Department of Psychosocial Oncology and Palliative Care, Dana-Farber Cancer Institute, Boston, Massachusetts, USA.
Division of General Internal Medicine, Center for Bioethics and Humanities, University of Colorado, Aurora, Colorado, USA.
J Am Med Inform Assoc. 2022 Sep 12;29(10):1818-1822. doi: 10.1093/jamia/ocac112.
Recent legislation ensuring patient access to their electronic health records represents a promising national commitment to patient empowerment. Access and interoperability rules seek to empower individuals as well as increase opportunities for data sharing by hospitals, apps, and other parties for research and innovation. However, there are trade-offs between data accessibility and oversight. Some third-party apps may not be covered by federal regulations, and receiving records directly from individuals may render some services in possession of health data. To promote consumer trust, these services should follow ethical standards regardless of regulatory status.

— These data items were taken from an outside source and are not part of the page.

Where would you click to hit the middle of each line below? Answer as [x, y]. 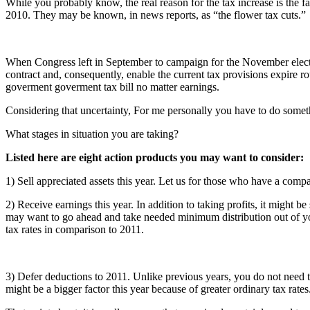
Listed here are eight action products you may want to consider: [155, 157]
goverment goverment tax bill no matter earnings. [112, 86]
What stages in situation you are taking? [92, 134]
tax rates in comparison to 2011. [75, 229]
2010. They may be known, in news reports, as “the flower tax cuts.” [156, 15]
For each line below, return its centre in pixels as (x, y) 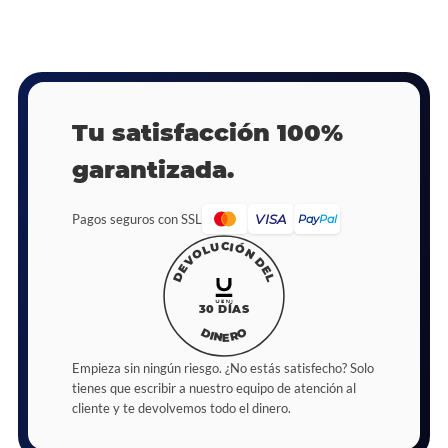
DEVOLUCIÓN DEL (224, 261)
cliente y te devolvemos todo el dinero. (181, 408)
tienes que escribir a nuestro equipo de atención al (214, 388)
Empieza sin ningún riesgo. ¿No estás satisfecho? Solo (223, 368)
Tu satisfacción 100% (207, 132)
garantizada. (153, 169)
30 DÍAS (224, 308)
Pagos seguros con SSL (137, 218)
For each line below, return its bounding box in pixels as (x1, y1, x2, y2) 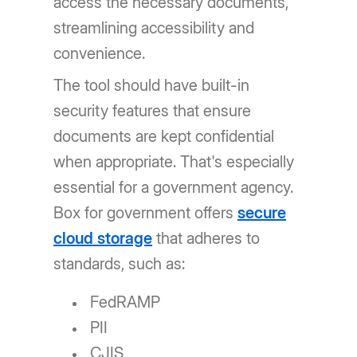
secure (237, 203, 287, 222)
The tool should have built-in (53, 76, 250, 95)
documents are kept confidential (53, 127, 275, 146)
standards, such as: (53, 254, 186, 273)
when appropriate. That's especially (53, 152, 295, 171)
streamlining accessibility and (53, 18, 255, 37)
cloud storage (53, 229, 153, 248)
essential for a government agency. (53, 178, 294, 197)
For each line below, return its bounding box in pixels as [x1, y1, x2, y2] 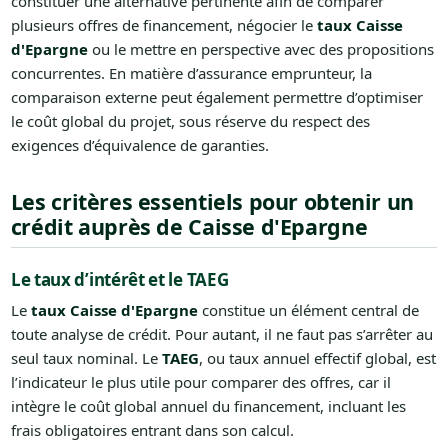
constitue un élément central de [197, 299, 419, 320]
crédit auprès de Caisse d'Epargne [10, 211, 368, 241]
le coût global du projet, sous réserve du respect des [10, 110, 370, 131]
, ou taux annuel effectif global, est [198, 347, 436, 368]
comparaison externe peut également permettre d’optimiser [10, 86, 423, 107]
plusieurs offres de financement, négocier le [10, 14, 317, 35]
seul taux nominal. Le [10, 347, 162, 368]
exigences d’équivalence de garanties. [10, 134, 269, 155]
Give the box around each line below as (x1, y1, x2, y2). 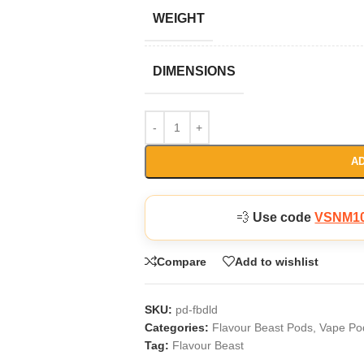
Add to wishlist (234, 254, 318, 268)
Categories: (144, 321, 209, 334)
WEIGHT (152, 11, 205, 25)
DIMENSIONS (152, 64, 236, 78)
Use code (253, 210, 315, 224)
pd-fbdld (175, 303, 218, 316)
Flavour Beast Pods (211, 321, 313, 334)
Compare (156, 254, 206, 268)
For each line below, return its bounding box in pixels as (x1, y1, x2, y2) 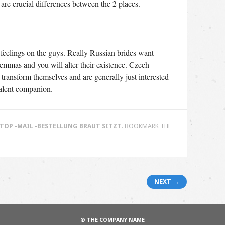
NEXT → (154, 178, 179, 186)
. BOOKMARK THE (121, 122, 171, 130)
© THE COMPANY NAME (80, 216, 145, 223)
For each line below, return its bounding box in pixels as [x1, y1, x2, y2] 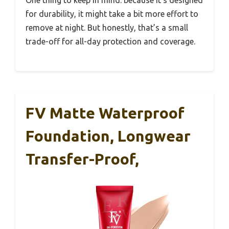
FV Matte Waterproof [26, 104, 185, 122]
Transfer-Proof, [26, 150, 139, 168]
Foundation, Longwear [26, 127, 191, 145]
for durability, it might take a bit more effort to [26, 9, 198, 18]
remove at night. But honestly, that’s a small [26, 22, 188, 32]
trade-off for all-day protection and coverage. [26, 36, 195, 46]
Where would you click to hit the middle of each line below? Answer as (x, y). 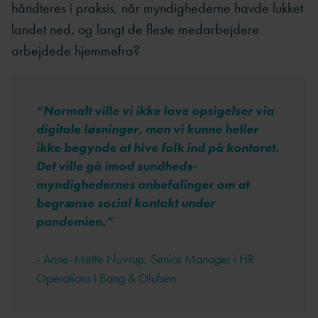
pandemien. (71, 221)
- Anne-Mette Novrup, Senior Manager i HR (145, 259)
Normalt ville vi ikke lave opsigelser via (159, 111)
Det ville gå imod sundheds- (116, 166)
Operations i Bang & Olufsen (106, 278)
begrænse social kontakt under (126, 203)
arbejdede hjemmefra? (76, 50)
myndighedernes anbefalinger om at (143, 185)
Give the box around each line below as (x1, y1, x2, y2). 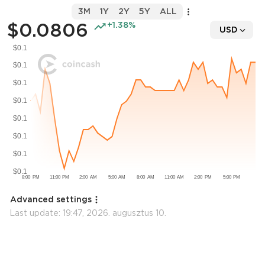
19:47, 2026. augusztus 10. (63, 208, 166, 218)
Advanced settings (10, 195, 92, 204)
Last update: (9, 208, 63, 218)
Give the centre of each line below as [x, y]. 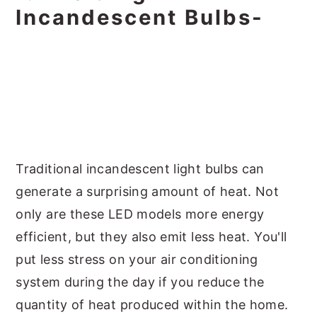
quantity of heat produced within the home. [152, 305]
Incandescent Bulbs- [140, 17]
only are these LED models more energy [140, 214]
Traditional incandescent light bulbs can [140, 169]
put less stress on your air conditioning [137, 259]
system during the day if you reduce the [140, 282]
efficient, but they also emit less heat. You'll [151, 237]
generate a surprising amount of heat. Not [148, 191]
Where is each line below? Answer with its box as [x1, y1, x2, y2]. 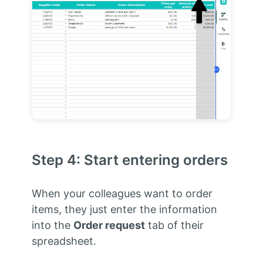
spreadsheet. [31, 235, 96, 248]
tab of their [144, 219, 204, 232]
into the [31, 219, 73, 232]
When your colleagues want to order [31, 187, 213, 200]
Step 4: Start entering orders [31, 151, 228, 169]
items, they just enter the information [31, 203, 217, 216]
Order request [73, 219, 145, 232]
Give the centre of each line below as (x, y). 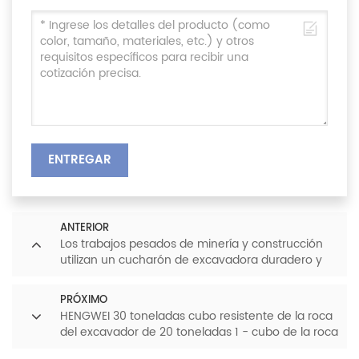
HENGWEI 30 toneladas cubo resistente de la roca (196, 316)
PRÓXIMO (84, 300)
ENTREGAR (79, 160)
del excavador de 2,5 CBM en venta (159, 348)
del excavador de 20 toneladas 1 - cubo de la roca (199, 332)
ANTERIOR (85, 228)
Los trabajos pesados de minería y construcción (192, 244)
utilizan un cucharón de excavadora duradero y (191, 260)
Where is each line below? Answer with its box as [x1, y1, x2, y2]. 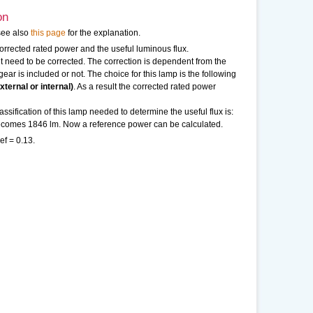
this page [31, 28, 66, 38]
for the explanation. [66, 28, 140, 38]
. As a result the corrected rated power [73, 82, 216, 92]
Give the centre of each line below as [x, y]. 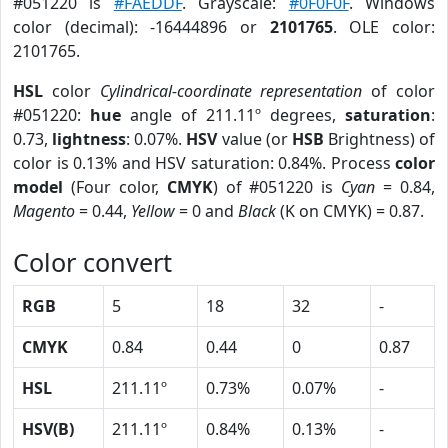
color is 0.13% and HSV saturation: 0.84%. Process [204, 163]
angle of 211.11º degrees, [233, 115]
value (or [254, 139]
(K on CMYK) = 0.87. [350, 211]
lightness [89, 139]
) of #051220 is [277, 187]
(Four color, [115, 187]
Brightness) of [379, 139]
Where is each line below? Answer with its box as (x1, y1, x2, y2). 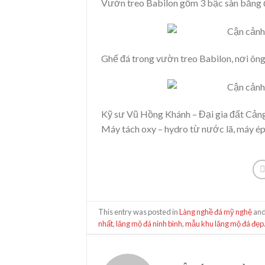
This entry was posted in (98, 206, 180, 216)
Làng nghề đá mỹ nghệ (179, 206, 253, 216)
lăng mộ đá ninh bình (116, 218, 183, 228)
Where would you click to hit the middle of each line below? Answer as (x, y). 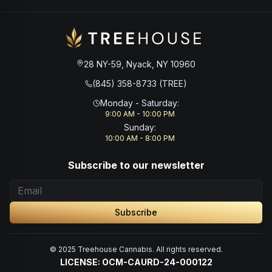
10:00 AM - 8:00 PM (140, 138)
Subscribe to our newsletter (136, 165)
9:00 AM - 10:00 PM (140, 114)
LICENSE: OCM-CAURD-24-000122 (136, 262)
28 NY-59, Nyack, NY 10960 (140, 64)
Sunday (139, 127)
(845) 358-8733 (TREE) (140, 83)
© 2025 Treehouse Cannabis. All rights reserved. (136, 249)
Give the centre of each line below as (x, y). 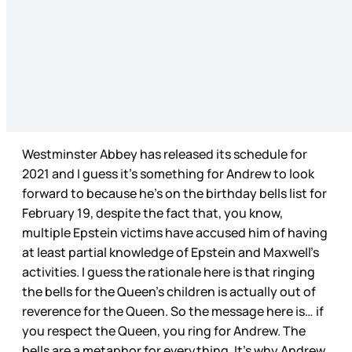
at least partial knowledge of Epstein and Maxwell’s (170, 252)
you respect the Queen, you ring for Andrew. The (164, 330)
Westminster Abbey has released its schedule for (165, 154)
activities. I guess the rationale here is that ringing (169, 271)
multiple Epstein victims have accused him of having (175, 232)
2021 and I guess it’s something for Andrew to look (168, 173)
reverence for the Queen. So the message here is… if (173, 311)
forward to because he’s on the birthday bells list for (174, 193)
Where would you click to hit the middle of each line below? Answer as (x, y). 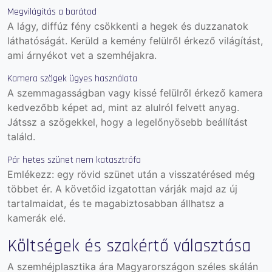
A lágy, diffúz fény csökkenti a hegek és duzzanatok (128, 26)
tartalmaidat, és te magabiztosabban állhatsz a (116, 203)
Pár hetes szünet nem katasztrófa (74, 160)
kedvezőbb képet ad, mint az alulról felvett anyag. (123, 107)
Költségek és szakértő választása (129, 246)
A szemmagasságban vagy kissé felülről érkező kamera (135, 93)
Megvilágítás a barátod (52, 12)
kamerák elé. (36, 218)
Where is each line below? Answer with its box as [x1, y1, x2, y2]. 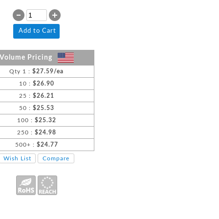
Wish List [3, 155, 31, 161]
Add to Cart [19, 28, 57, 34]
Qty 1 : [9, 68, 33, 74]
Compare [42, 155, 69, 161]

This Perspective proposes 3 actionable principles, grounded in medical ethics, for services making use of health data: services should (1) provide informed, dynamic, regular consent, including control over data sharing, (2) promote inclusivity and equity, and (3) intentionally focus on consumer trust and the perception of value in the service provided.
最近的立法确保了患者访问其电子健康记录的权利,这代表了国家对赋予患者权力的有力承诺。访问和互操作性规则旨在赋予个人权力,并为医院、应用程序和其他各方增加数据共享的机会,以进行研究和创新。然而,在数据可访问性和监管之间存在权衡。一些第三方应用程序可能不受联邦法规的约束,而直接从个人接收记录可能会使一些拥有健康数据的服务受益。为了促进消费者信任,无论监管状况如何,这些服务都应遵循道德标准。
本观点提出了 3 条基于医学伦理的可操作原则,用于使用健康数据的服务:服务应(1)提供知情、动态、定期的同意,包括对数据共享的控制,(2)促进包容性和公平性,以及(3)专注于消费者信任和服务提供的价值感知。